Derbyshire Times
- Type: Weekly newspaper
- Format: Tabloid
- Owner: National World
- Founded: 1854
- Headquarters: Chesterfield
- Circulation: 8,005 (as of 2023)
- Website: derbyshiretimes.co.uk

= Derbyshire Times =

British local newspaper

The Derbyshire Times is a weekly local newspaper published in northern Derbyshire, each edition being on sale from Thursday. Its headquarters are in Chesterfield and much of its coverage centres on the town and the surrounding area. The newspaper also covers parts of the Peak District and Amber Valley areas.
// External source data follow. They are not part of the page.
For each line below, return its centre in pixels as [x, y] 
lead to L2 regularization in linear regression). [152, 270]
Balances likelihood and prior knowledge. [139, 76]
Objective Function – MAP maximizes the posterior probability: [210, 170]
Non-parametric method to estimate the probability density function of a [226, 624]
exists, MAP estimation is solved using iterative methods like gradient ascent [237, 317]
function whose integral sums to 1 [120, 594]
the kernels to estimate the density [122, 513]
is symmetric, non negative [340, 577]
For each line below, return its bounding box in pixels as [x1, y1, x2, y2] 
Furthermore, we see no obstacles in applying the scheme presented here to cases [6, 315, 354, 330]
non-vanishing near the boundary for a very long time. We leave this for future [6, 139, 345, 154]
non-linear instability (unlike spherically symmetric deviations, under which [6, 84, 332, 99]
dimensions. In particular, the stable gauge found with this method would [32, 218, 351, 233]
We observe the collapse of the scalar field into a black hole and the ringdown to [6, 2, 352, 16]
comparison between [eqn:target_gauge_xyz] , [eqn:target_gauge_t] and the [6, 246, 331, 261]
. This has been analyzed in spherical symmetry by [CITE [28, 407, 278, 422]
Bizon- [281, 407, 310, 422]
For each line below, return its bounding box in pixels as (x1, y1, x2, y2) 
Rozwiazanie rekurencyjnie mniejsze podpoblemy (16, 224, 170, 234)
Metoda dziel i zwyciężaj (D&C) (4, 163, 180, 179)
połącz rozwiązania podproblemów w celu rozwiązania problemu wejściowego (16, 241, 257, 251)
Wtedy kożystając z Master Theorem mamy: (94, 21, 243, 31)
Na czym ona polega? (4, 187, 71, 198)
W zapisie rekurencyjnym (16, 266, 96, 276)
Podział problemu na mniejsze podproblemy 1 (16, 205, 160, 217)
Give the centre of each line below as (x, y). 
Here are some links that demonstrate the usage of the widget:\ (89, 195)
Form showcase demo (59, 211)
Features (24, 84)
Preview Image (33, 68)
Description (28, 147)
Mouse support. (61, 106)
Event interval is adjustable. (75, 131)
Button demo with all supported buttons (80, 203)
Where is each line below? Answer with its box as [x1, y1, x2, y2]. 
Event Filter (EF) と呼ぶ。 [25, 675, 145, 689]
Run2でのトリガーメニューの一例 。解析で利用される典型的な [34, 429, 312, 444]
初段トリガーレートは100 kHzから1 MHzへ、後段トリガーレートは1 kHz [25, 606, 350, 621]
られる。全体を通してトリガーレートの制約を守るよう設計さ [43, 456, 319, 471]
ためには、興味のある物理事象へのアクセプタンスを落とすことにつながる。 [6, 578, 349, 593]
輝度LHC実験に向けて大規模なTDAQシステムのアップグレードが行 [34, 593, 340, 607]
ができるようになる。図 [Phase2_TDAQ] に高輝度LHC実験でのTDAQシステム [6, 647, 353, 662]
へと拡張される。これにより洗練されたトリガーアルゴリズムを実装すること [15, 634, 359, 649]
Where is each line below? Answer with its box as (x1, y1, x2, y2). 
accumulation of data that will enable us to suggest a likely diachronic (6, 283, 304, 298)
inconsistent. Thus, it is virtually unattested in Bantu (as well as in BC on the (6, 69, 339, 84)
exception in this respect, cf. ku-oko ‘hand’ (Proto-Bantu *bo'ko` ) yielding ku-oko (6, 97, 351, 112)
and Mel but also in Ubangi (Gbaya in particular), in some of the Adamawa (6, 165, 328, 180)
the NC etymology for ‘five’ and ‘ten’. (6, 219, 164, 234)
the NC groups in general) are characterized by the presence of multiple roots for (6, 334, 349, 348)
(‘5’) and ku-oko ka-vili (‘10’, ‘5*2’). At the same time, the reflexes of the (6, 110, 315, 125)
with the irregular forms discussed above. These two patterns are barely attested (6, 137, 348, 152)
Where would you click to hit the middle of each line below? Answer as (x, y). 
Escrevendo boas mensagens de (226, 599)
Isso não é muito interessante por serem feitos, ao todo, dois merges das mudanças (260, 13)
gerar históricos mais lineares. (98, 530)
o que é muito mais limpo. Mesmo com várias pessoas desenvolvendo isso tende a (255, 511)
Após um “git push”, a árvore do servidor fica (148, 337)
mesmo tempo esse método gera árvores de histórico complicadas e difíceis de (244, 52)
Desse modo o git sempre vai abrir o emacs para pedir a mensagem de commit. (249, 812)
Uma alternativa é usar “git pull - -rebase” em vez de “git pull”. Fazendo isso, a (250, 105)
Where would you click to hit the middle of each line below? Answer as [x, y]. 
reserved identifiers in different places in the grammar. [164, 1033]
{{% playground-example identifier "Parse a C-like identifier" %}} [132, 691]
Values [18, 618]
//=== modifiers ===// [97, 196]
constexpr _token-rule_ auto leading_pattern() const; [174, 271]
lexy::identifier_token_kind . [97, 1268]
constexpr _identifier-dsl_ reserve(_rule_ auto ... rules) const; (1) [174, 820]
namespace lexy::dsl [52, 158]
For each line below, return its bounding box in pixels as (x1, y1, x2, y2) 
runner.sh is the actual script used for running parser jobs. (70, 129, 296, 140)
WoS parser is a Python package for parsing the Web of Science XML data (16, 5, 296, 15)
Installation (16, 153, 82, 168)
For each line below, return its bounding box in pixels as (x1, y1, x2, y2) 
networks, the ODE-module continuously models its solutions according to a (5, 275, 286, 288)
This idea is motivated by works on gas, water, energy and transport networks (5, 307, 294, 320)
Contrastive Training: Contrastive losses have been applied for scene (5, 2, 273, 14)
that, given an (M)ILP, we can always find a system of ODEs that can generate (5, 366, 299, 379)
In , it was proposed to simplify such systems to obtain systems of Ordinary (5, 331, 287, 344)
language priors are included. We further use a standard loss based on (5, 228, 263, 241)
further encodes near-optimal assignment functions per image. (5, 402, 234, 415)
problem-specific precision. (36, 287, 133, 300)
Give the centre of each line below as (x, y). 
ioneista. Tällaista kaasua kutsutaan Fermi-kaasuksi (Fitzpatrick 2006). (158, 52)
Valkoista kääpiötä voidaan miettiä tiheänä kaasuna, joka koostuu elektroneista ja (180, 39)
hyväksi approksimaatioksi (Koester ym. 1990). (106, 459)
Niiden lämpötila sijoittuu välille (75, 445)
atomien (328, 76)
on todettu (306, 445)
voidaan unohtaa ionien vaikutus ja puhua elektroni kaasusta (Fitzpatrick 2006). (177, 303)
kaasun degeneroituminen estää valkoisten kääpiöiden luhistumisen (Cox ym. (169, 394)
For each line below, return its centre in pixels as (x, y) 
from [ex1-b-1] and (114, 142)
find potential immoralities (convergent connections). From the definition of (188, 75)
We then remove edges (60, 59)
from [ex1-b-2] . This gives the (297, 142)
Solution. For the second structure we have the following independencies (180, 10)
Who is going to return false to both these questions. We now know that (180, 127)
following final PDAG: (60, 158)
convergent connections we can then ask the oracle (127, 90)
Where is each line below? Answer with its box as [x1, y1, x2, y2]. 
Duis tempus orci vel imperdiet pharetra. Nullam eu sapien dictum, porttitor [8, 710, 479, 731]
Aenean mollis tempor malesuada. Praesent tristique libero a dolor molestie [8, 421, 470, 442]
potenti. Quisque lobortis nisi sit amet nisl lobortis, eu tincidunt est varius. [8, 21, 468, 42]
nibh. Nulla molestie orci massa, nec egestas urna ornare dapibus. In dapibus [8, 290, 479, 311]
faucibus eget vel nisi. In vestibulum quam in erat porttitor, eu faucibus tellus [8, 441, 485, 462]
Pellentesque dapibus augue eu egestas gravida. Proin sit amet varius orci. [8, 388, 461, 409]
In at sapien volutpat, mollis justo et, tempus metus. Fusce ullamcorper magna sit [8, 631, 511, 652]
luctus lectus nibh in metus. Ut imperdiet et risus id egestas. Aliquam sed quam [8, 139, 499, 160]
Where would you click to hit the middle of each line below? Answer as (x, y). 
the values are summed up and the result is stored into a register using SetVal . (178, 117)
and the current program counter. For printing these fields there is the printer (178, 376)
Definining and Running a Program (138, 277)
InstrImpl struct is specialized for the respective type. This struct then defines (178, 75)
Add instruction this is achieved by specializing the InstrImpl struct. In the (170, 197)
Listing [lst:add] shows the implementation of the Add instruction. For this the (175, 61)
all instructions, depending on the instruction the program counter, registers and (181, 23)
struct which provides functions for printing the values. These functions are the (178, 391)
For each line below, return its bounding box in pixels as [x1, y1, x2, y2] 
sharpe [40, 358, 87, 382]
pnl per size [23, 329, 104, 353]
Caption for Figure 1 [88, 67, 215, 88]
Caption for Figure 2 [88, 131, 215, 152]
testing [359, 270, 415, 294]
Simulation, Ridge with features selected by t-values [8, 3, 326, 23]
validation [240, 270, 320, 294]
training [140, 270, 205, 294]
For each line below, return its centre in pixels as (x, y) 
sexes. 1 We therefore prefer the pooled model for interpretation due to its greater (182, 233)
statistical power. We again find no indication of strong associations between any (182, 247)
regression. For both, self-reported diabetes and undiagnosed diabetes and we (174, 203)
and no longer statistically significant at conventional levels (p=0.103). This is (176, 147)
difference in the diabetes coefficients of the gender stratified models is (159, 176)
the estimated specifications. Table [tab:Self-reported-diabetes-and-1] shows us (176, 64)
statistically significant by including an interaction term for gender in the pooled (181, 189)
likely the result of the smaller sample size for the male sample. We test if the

The Derbyshire Times is the biggest selling weekly newspaper in the county and in Britain’s top ten for circulation. Published in five editions - Chesterfield/Clay Cross, East, North East, Alfreton area, and Matlock/Peak.

The Derbyshire Times (and Chesterfield Herald) was first published on Saturday, January 7, 1854. Historical copies of the Derbyshire Times and Chesterfield Herald, dating back to 1854, are available to search and view in digitised form at The British Newspaper Archive.

In 1978, the paper's publisher Wilfred Edmunds Ltd became the first English acquisition of Falkirk-based publishers F. Johnston & Co, which later became Johnston Press.

The paper switched from a broadsheet format to tabloid in March 1986 and entered the world of multimedia publishing in 1999 with the launch of its website.

The paper has a staff of 4 reporters and 4 photographers, which is supported by a team of voluntary correspondents. The newspaper contains several supplements focusing on property, motoring, business and entertainment in the area. Once possessing their own printing facility at their Chesterfield premises, the Derbyshire Times has been printed at Johnston Press's Sheffield Web facility in Dinnington in Yorkshire since 2007.